#### [Problem requirements]
Locate each line in the records containing "também". Copy it.

***** Input records *****

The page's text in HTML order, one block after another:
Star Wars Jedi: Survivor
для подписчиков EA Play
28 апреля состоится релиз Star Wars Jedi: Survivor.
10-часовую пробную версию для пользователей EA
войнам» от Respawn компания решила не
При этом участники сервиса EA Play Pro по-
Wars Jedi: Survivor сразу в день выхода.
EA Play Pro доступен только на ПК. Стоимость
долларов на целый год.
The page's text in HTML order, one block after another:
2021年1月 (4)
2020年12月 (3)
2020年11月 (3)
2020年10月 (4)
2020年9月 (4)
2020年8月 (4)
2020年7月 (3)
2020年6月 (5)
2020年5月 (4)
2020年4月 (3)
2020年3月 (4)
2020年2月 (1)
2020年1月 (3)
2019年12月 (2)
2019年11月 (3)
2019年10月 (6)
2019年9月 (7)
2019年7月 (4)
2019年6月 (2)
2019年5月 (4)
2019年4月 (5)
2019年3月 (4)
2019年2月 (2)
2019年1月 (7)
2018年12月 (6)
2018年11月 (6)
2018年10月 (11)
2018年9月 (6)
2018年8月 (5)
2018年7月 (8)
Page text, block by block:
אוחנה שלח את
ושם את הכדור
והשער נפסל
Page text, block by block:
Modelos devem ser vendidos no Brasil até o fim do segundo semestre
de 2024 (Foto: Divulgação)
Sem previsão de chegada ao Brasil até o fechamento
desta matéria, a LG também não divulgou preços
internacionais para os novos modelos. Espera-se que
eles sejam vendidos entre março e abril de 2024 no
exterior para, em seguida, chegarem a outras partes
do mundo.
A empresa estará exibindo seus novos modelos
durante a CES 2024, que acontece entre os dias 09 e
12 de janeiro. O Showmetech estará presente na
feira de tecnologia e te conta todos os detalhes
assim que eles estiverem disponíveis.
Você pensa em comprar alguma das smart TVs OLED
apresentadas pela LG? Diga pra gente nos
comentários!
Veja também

*****

#### [Answer area]
desta matéria, a LG também não divulgou preços
Veja também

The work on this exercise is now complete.